Post-Pruning: Cost-Complexity (CCP)

R_α(T) = R(T) + α · |leaves(T)|

Grow a deep tree, then collapse subtrees that don't justify their complexity. Largerα ⇒ smaller tree. Choose α via cross-validation (ccp_alpha in sklearn).

from sklearn.tree import DecisionTreeClassifier

clf = DecisionTreeClassifier(random_state=0)
path = clf.cost_complexity_pruning_path(X_train, y_train)
# path.ccp_alphas, path.impurities — sweep alphas, pick best by CV

Python Implementation

from sklearn.tree import DecisionTreeClassifier, plot_tree, export_text
from sklearn.datasets import load_iris
from sklearn.model_selection import train_test_split
import matplotlib.pyplot as plt

X, y = load_iris(return_X_y=True)
X_tr, X_te, y_tr, y_te = train_test_split(X, y, test_size=0.2, random_state=42)

tree = DecisionTreeClassifier(
    criterion="gini",
    max_depth=3,
    min_samples_leaf=5,
    ccp_alpha=0.01,
    random_state=42,
)
tree.fit(X_tr, y_tr)
print("Train:", tree.score(X_tr, y_tr), "Test:", tree.score(X_te, y_te))

# Human-readable rules
print(export_text(tree, feature_names=load_iris().feature_names))

# Visualize
plt.figure(figsize=(12, 6))
plot_tree(tree, filled=True, feature_names=load_iris().feature_names)
plt.show()

Regression Tree Example

from sklearn.tree import DecisionTreeRegressor
import numpy as np

rng = np.random.RandomState(0)
X = np.sort(5 * rng.rand(80, 1), axis=0)
y = np.sin(X).ravel() + 0.1 * rng.randn(80)

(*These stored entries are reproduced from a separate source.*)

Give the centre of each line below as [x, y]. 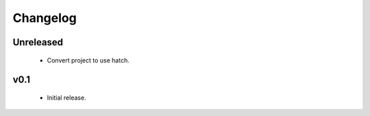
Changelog [45, 18]
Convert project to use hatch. [88, 60]
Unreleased [38, 42]
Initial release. [66, 97]
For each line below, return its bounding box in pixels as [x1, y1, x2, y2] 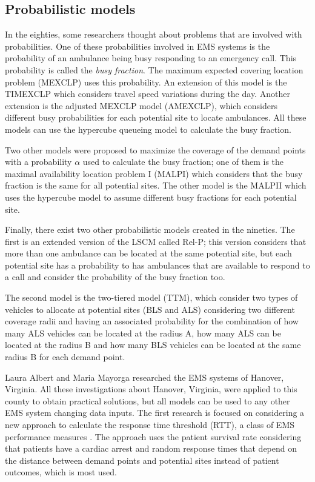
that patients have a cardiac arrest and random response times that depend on [5, 442, 297, 455]
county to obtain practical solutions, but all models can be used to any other [5, 394, 290, 407]
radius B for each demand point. [5, 350, 125, 363]
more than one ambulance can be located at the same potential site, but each [5, 247, 292, 259]
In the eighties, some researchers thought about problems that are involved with [5, 28, 302, 41]
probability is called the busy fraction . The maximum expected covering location [5, 63, 303, 76]
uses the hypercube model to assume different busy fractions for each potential [5, 190, 297, 203]
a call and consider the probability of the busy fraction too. [5, 270, 225, 283]
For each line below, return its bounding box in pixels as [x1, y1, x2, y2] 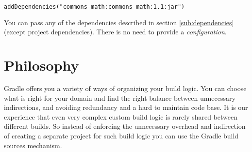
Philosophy [4, 55, 79, 75]
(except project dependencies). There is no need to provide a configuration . [4, 27, 227, 37]
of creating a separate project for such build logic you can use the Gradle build [4, 130, 239, 140]
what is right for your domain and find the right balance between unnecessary [4, 92, 235, 103]
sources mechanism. [4, 140, 62, 150]
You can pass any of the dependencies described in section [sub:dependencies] [4, 17, 234, 27]
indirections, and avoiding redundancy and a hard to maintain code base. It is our [4, 102, 248, 112]
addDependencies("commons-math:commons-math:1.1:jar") [4, 3, 185, 10]
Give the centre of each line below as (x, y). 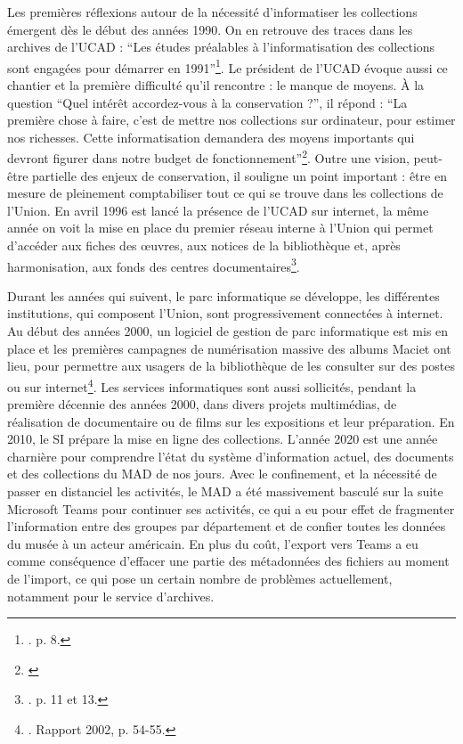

reg = DecisionTreeRegressor(max_depth=4).fit(X, y)
# Predictions are piecewise-constant: each leaf outputs the mean y of its samples

Feature Importance

sklearn computes Mean Decrease in Impurity (MDI): for each feature, sum the impurity reduction over all nodes that split on it, weighted by samples reaching the node. Beware: MDI is biased toward high-cardinality features. Prefer permutation importance for honest rankings.

from sklearn.inspection import permutation_importance
r = permutation_importance(tree, X_te, y_te, n_repeats=20, random_state=0)
for i in r.importances_mean.argsort()[::-1]:
    print(f"{load_iris().feature_names[i]:25s} {r.importances_mean[i]:.3f}")

Handling Categorical Features & Missing Values

Sklearn's tree only does numeric, binary splits — encode categoricals as integers (ordinal) for tree-based models; one-hot is unnecessary and often harmful (deep, narrow splits).
For missing values, sklearn ≥ 1.3 supports missing values natively in HistGradientBoosting and trees by routing NaN samples to the side that minimizes impurity.
C4.5-style surrogate splits are not in sklearn but exist in R's rpart.

Strengths & Weaknesses

Strengths

Easy to interpret and visualize — you can literally read the rules.
No feature scaling required; handles non-linear interactions natively.
Robust to outliers in features (splits care only about ordering).
Fast inference: O(depth) per prediction.

Weaknesses

High variance — small data changes can produce very different trees.
Axis-aligned splits struggle with diagonal decision boundaries.
Greedy training can miss globally better trees.
Predictions are piecewise-constant — regression trees can't extrapolate beyond training range.
Biased toward features with many possible split points.

From Single Tree to Ensembles

Bagging / Random Forest — average many trees on bootstrapped samples with random feature subsets to cut variance.
Boosting (GBM, XGBoost, LightGBM, CatBoost) — sequentially fit shallow trees on residuals to cut bias.
Extra Trees — randomize split thresholds for even more variance reduction.

Practical defaults

Start with max_depth=4–8, min_samples_leaf=10–50, and tune ccp_alpha by CV. If accuracy matters more than interpretability, skip straight to a Random Forest or gradient-boosted trees.